### ASSIGNMENT:
Nothing but an exact copy is asked for: the lines in the material below from the one with "Answer as (x, y)." through the one with "code snippets appearing", pictures excluded.

■ ■ ■ ■

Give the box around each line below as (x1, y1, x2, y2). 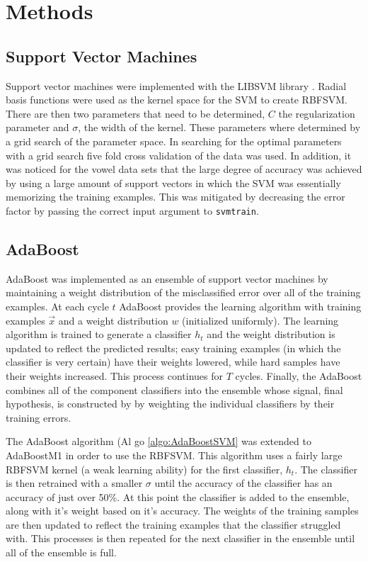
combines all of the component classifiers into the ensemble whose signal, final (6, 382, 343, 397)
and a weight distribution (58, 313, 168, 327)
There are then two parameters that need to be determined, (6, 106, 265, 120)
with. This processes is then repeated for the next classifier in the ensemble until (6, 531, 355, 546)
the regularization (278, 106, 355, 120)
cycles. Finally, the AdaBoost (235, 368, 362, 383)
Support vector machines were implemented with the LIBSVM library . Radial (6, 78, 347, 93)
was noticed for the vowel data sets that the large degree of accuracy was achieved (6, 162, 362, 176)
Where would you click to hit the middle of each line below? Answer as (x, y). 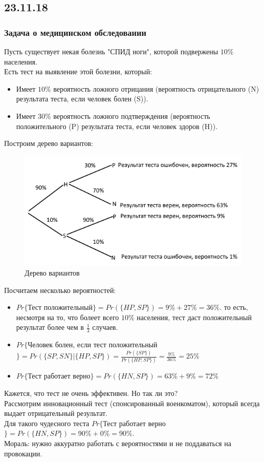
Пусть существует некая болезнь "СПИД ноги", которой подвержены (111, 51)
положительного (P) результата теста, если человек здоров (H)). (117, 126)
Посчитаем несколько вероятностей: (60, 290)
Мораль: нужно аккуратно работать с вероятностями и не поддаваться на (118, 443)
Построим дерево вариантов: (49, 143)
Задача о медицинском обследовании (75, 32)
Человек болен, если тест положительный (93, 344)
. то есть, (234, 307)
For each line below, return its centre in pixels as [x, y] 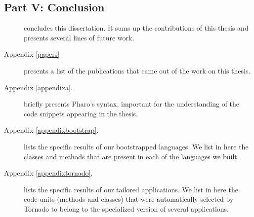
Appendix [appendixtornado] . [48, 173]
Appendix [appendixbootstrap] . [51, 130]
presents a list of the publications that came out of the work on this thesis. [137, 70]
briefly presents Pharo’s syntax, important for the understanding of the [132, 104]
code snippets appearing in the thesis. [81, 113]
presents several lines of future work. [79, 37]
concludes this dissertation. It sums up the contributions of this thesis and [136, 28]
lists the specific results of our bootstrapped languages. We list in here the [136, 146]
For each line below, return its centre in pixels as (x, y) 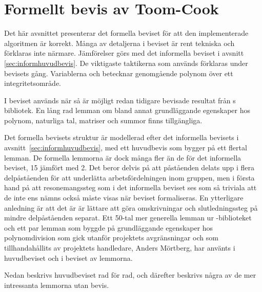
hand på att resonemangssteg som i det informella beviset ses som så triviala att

■ ■ ■ ■

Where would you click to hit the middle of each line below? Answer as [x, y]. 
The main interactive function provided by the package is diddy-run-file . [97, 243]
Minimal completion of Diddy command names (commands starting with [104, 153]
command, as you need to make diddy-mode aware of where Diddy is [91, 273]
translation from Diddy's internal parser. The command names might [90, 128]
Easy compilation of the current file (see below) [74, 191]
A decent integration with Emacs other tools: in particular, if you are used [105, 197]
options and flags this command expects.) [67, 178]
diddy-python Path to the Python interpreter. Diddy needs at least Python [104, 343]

■ ■ ■ ■

### ANSWER TO THIS TASK:
Where would you click to hit the middle of each line below? Answer as (x, y). 
Пусть существует некая болезнь "СПИД ноги", которой подвержены (111, 51)
положительного (P) результата теста, если человек здоров (H)). (117, 126)
Посчитаем несколько вероятностей: (60, 290)
Мораль: нужно аккуратно работать с вероятностями и не поддаваться на (118, 443)
Построим дерево вариантов: (49, 143)
Задача о медицинском обследовании (75, 32)
Человек болен, если тест положительный (93, 344)
. то есть, (234, 307)
For each line below, return its centre in pixels as [x, y] 
Appendix [appendixtornado] . [48, 173]
Appendix [appendixbootstrap] . [51, 130]
presents a list of the publications that came out of the work on this thesis. [137, 70]
briefly presents Pharo’s syntax, important for the understanding of the [132, 104]
code snippets appearing in the thesis. [81, 113]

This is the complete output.